Entries taken from a collection:
══════════
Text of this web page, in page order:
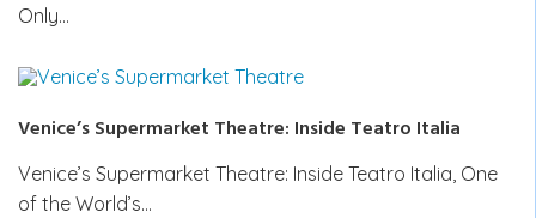
Only…
Venice’s Supermarket Theatre: Inside Teatro Italia
Venice’s Supermarket Theatre: Inside Teatro Italia, One
of the World’s…
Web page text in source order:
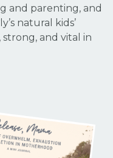
and parenting, and
natural kids’
and vital in
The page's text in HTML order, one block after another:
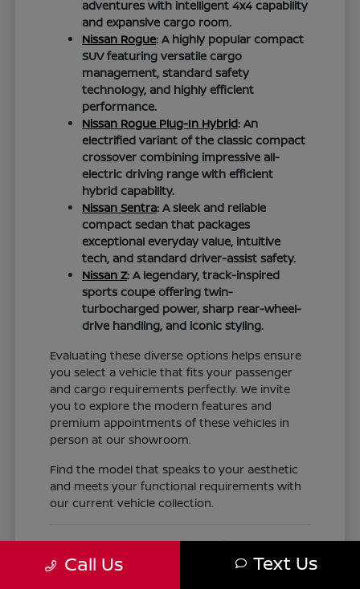
adventures with intelligent 4x4 capability
and expansive cargo room.
Nissan Rogue: A highly popular compact
SUV featuring versatile cargo
management, standard safety
technology, and highly efficient
performance.
Nissan Rogue Plug-In Hybrid: An
electrified variant of the classic compact
crossover combining impressive all-
electric driving range with efficient
hybrid capability.
Nissan Sentra: A sleek and reliable
compact sedan that packages
exceptional everyday value, intuitive
tech, and standard driver-assist safety.
Nissan Z: A legendary, track-inspired
sports coupe offering twin-
turbocharged power, sharp rear-wheel-
drive handling, and iconic styling.
Evaluating these diverse options helps ensure
you select a vehicle that fits your passenger
and cargo requirements perfectly. We invite
you to explore the modern features and
premium appointments of these vehicles in
person at our showroom.
Find the model that speaks to your aesthetic
and meets your functional requirements with
our current vehicle collection.
Nissan Financing, Trade-Ins,
Expert Service, and Genuine OEM
Call Us Text Us
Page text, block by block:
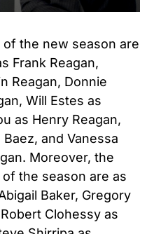
the new season are
Frank Reagan,
Reagan, Donnie
Will Estes as
as Henry Reagan,
and Vanessa
Moreover, the
the season are as
Baker, Gregory
Clohessy as
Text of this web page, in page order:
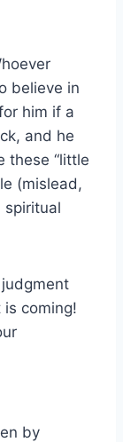
believe in
him if a
and he
these “little
(mislead,
spiritual
coming!
by
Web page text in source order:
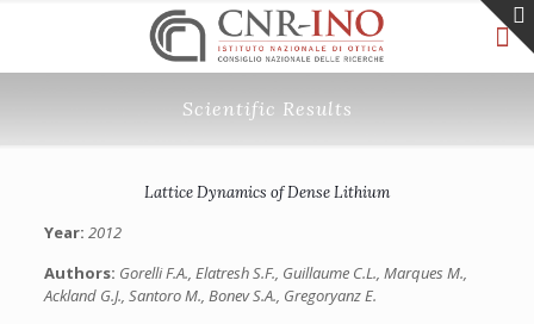
Scientific Results
Lattice Dynamics of Dense Lithium
Year: 2012
Authors: Gorelli F.A., Elatresh S.F., Guillaume C.L., Marques M.,
Ackland G.J., Santoro M., Bonev S.A., Gregoryanz E.
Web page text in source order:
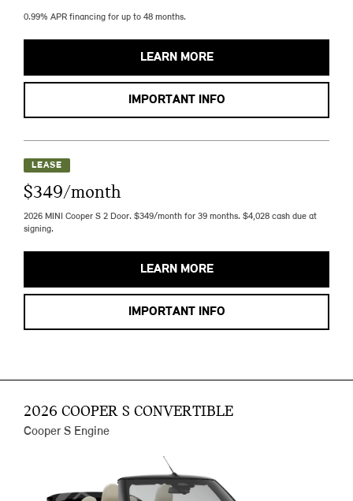
0.99% APR financing for up to 48 months.
LEARN MORE
IMPORTANT INFO
LEASE
$349/month
2026 MINI Cooper S 2 Door. $349/month for 39 months. $4,028 cash due at
signing.
LEARN MORE
IMPORTANT INFO
2026 COOPER S CONVERTIBLE
Cooper S Engine
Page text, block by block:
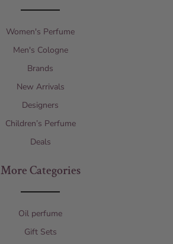
Women's Perfume
Men's Cologne
Brands
New Arrivals
Designers
Children’s Perfume
Deals
More Categories
Oil perfume
Gift Sets
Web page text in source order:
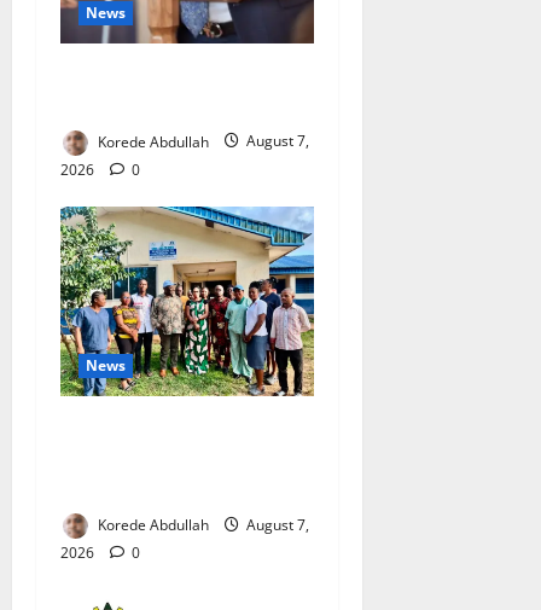
News
Korede Abdullah
August 7,
2026
0
News
Korede Abdullah
August 7,
2026
0
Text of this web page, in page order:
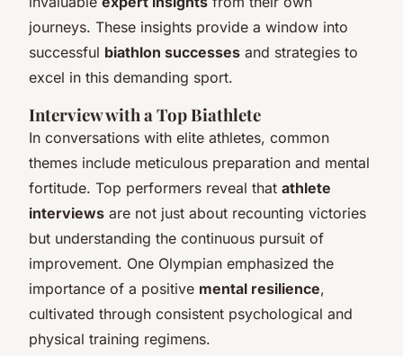
journeys. These insights provide a window into
successful biathlon successes and strategies to
excel in this demanding sport.
Interview with a Top Biathlete
In conversations with elite athletes, common
themes include meticulous preparation and mental
fortitude. Top performers reveal that athlete
interviews are not just about recounting victories
but understanding the continuous pursuit of
improvement. One Olympian emphasized the
importance of a positive mental resilience,
cultivated through consistent psychological and
physical training regimens.
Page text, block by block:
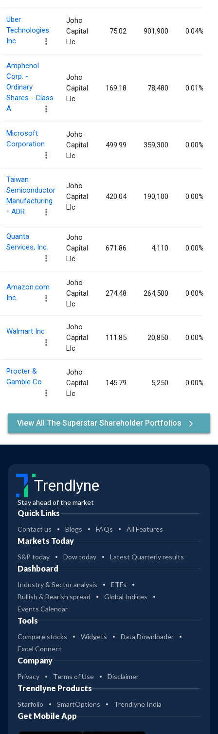
Uber
Technologies
Inc
Joho
Capital
Llc
75.02 901,900 0.04%
Amphenol
Corp. -
Ordinary
Shares - Class
A
Joho
Capital
Llc
169.18 78,480 0.01%
Microsoft
Corporation
Joho
Capital
Llc
499.99 359,300 0.00%
Taiwan
Semiconductor
Manufacturing
- ADR
Joho
Capital
Llc
420.04 190,100 0.00%
Quanta
Services, Inc.
Joho
Capital
Llc
671.86 4,110 0.00%
Amazon.com
Inc.
Joho
Capital
Llc
274.48 264,500 0.00%
Walmart Inc
Joho
Capital
Llc
111.85 20,850 0.00%
Procter &
Gamble Co.
Joho
Capital
Llc
145.79 5,250 0.00%
View All The Superstar Shareholder Portfolios
Trendlyne
Stay ahead of the market
Quick Links
Contact us Blogs FAQs All Features
Markets Today
S&P today Dow today Latest Quarterly results
Dashboard
Industry & Sector analysis
ETFs
Bullish & Bearish spread
Global Indices
Events Calendar
Tools
Compare stocks Widgets
Data Downloader
Excel Connect
Company
Privacy Terms of Use Disclaimer
Trendlyne Products
Starfolio SmartOptions Trendlyne India
Get Mobile App
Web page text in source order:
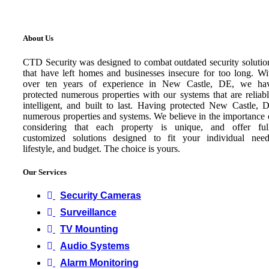
About Us
CTD Security was designed to combat outdated security
that have left homes and businesses insecure for too long.
over ten years of experience in New Castle, DE, we
protected numerous properties with our systems that are
intelligent, and built to last. Having protected New Castle,
numerous properties and systems. We believe in the importance
considering that each property is unique, and offer
customized solutions designed to fit your individual
lifestyle, and budget. The choice is yours.
Our Services
Security Cameras
Surveillance
TV Mounting
Audio Systems
Alarm Monitoring
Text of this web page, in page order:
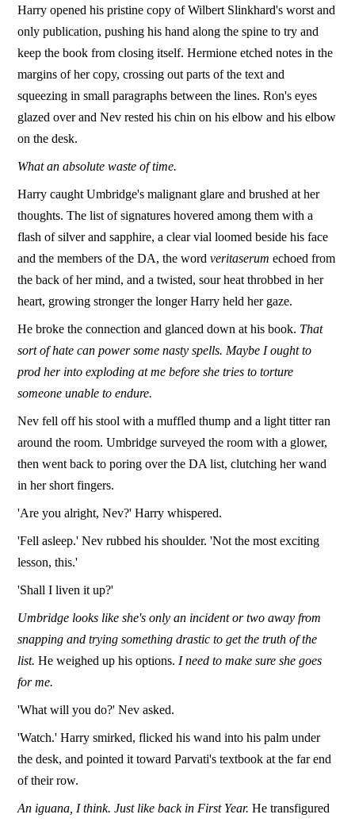
Harry opened his pristine copy of Wilbert Slinkhard's worst and
only publication, pushing his hand along the spine to try and
keep the book from closing itself. Hermione etched notes in the
margins of her copy, crossing out parts of the text and
squeezing in small paragraphs between the lines. Ron's eyes
glazed over and Nev rested his chin on his elbow and his elbow
on the desk.
What an absolute waste of time.
Harry caught Umbridge's malignant glare and brushed at her
thoughts. The list of signatures hovered among them with a
flash of silver and sapphire, a clear vial loomed beside his face
and the members of the DA, the wordveritaserum echoed from
the back of her mind, and a twisted, sour heat throbbed in her
heart, growing stronger the longer Harry held her gaze.
He broke the connection and glanced down at his book. That
sort of hate can power some nasty spells. Maybe I ought to
prod her into exploding at me before she tries to torture
someone unable to endure.
Nev fell off his stool with a muffled thump and a light titter ran
around the room. Umbridge surveyed the room with a glower,
then went back to poring over the DA list, clutching her wand
in her short fingers.
'Are you alright, Nev?' Harry whispered.
'Fell asleep.' Nev rubbed his shoulder. 'Not the most exciting
lesson, this.'
'Shall I liven it up?'
Umbridge looks like she's only an incident or two away from
snapping and trying something drastic to get the truth of the
list. He weighed up his options. I need to make sure she goes
for me.
'What will you do?' Nev asked.
'Watch.' Harry smirked, flicked his wand into his palm under
the desk, and pointed it toward Parvati's textbook at the far end
of their row.
An iguana, I think. Just like back in First Year. He transfigured
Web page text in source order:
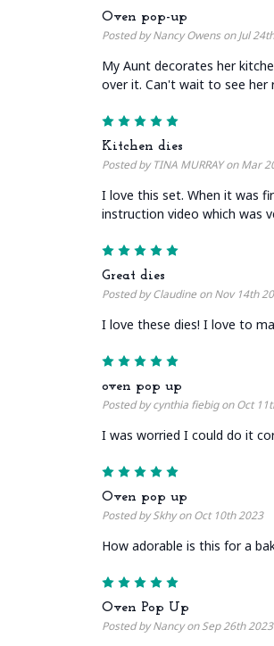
══════════
Your instructions
Could you print all of the entries exactly, skipping the images?

Answer to this task
Text of this web page, in page order:
Only…
Venice’s Supermarket Theatre: Inside Teatro Italia
Venice’s Supermarket Theatre: Inside Teatro Italia, One
of the World’s…
Web page text in source order:
and parenting, and
natural kids’
and vital in
The page's text in HTML order, one block after another:
adventures with intelligent 4x4 capability
and expansive cargo room.
Nissan Rogue: A highly popular compact
SUV featuring versatile cargo
management, standard safety
technology, and highly efficient
performance.
Nissan Rogue Plug-In Hybrid: An
electrified variant of the classic compact
crossover combining impressive all-
electric driving range with efficient
hybrid capability.
Nissan Sentra: A sleek and reliable
compact sedan that packages
exceptional everyday value, intuitive
tech, and standard driver-assist safety.
Nissan Z: A legendary, track-inspired
sports coupe offering twin-
turbocharged power, sharp rear-wheel-
drive handling, and iconic styling.
Evaluating these diverse options helps ensure
you select a vehicle that fits your passenger
and cargo requirements perfectly. We invite
you to explore the modern features and
premium appointments of these vehicles in
person at our showroom.
Find the model that speaks to your aesthetic
and meets your functional requirements with
our current vehicle collection.
Nissan Financing, Trade-Ins,
Expert Service, and Genuine OEM
Call Us Text Us
Page text, block by block:
the new season are
Frank Reagan,
Reagan, Donnie
Will Estes as
as Henry Reagan,
and Vanessa
Moreover, the
the season are as
Baker, Gregory
Clohessy as
Text of this web page, in page order:
believe in
him if a
and he
these “little
(mislead,
spiritual
coming!
by
Web page text in source order:
Scientific Results
Lattice Dynamics of Dense Lithium
Year: 2012
Authors: Gorelli F.A., Elatresh S.F., Guillaume C.L., Marques M.,
Ackland G.J., Santoro M., Bonev S.A., Gregoryanz E.
Web page text in source order:
0.99% APR financing for up to 48 months.
LEARN MORE
IMPORTANT INFO
LEASE
$349/month
2026 MINI Cooper S 2 Door. $349/month for 39 months. $4,028 cash due at
signing.
LEARN MORE
IMPORTANT INFO
2026 COOPER S CONVERTIBLE
Cooper S Engine
Page text, block by block:
Women's Perfume
Men's Cologne
Brands
New Arrivals
Designers
Children’s Perfume
Deals
More Categories
Oil perfume
Gift Sets
Web page text in source order:
News
Korede Abdullah
August 7,
2026
0
News
Korede Abdullah
August 7,
2026
0
Text of this web page, in page order:
journeys. These insights provide a window into
successful biathlon successes and strategies to
excel in this demanding sport.
Interview with a Top Biathlete
In conversations with elite athletes, common
themes include meticulous preparation and mental
fortitude. Top performers reveal that athlete
interviews are not just about recounting victories
but understanding the continuous pursuit of
improvement. One Olympian emphasized the
importance of a positive mental resilience,
cultivated through consistent psychological and
physical training regimens.
Page text, block by block:
Uber
Technologies
Inc
Joho
Capital
Llc
75.02 901,900 0.04%
Amphenol
Corp. -
Ordinary
Shares - Class
A
Joho
Capital
Llc
169.18 78,480 0.01%
Microsoft
Corporation
Joho
Capital
Llc
499.99 359,300 0.00%
Taiwan
Semiconductor
Manufacturing
- ADR
Joho
Capital
Llc
420.04 190,100 0.00%
Quanta
Services, Inc.
Joho
Capital
Llc
671.86 4,110 0.00%
Amazon.com
Inc.
Joho
Capital
Llc
274.48 264,500 0.00%
Walmart Inc
Joho
Capital
Llc
111.85 20,850 0.00%
Procter &
Gamble Co.
Joho
Capital
Llc
145.79 5,250 0.00%
View All The Superstar Shareholder Portfolios
Trendlyne
Stay ahead of the market
Quick Links
Contact us Blogs FAQs All Features
Markets Today
S&P today Dow today Latest Quarterly results
Dashboard
Industry & Sector analysis
ETFs
Bullish & Bearish spread
Global Indices
Events Calendar
Tools
Compare stocks Widgets
Data Downloader
Excel Connect
Company
Privacy Terms of Use Disclaimer
Trendlyne Products
Starfolio SmartOptions Trendlyne India
Get Mobile App
Web page text in source order:
About Us
CTD Security was designed to combat outdated security
that have left homes and businesses insecure for too long.
over ten years of experience in New Castle, DE, we
protected numerous properties with our systems that are
intelligent, and built to last. Having protected New Castle,
numerous properties and systems. We believe in the importance
considering that each property is unique, and offer
customized solutions designed to fit your individual
lifestyle, and budget. The choice is yours.
Our Services
Security Cameras
Surveillance
TV Mounting
Audio Systems
Alarm Monitoring
Text of this web page, in page order:
Harry opened his pristine copy of Wilbert Slinkhard's worst and
only publication, pushing his hand along the spine to try and
keep the book from closing itself. Hermione etched notes in the
margins of her copy, crossing out parts of the text and
squeezing in small paragraphs between the lines. Ron's eyes
glazed over and Nev rested his chin on his elbow and his elbow
on the desk.
What an absolute waste of time.
Harry caught Umbridge's malignant glare and brushed at her
thoughts. The list of signatures hovered among them with a
flash of silver and sapphire, a clear vial loomed beside his face
and the members of the DA, the wordveritaserum echoed from
the back of her mind, and a twisted, sour heat throbbed in her
heart, growing stronger the longer Harry held her gaze.
He broke the connection and glanced down at his book. That
sort of hate can power some nasty spells. Maybe I ought to
prod her into exploding at me before she tries to torture
someone unable to endure.
Nev fell off his stool with a muffled thump and a light titter ran
around the room. Umbridge surveyed the room with a glower,
then went back to poring over the DA list, clutching her wand
in her short fingers.
'Are you alright, Nev?' Harry whispered.
'Fell asleep.' Nev rubbed his shoulder. 'Not the most exciting
lesson, this.'
'Shall I liven it up?'
Umbridge looks like she's only an incident or two away from
snapping and trying something drastic to get the truth of the
list. He weighed up his options. I need to make sure she goes
for me.
'What will you do?' Nev asked.
'Watch.' Harry smirked, flicked his wand into his palm under
the desk, and pointed it toward Parvati's textbook at the far end
of their row.
An iguana, I think. Just like back in First Year. He transfigured
Web page text in source order:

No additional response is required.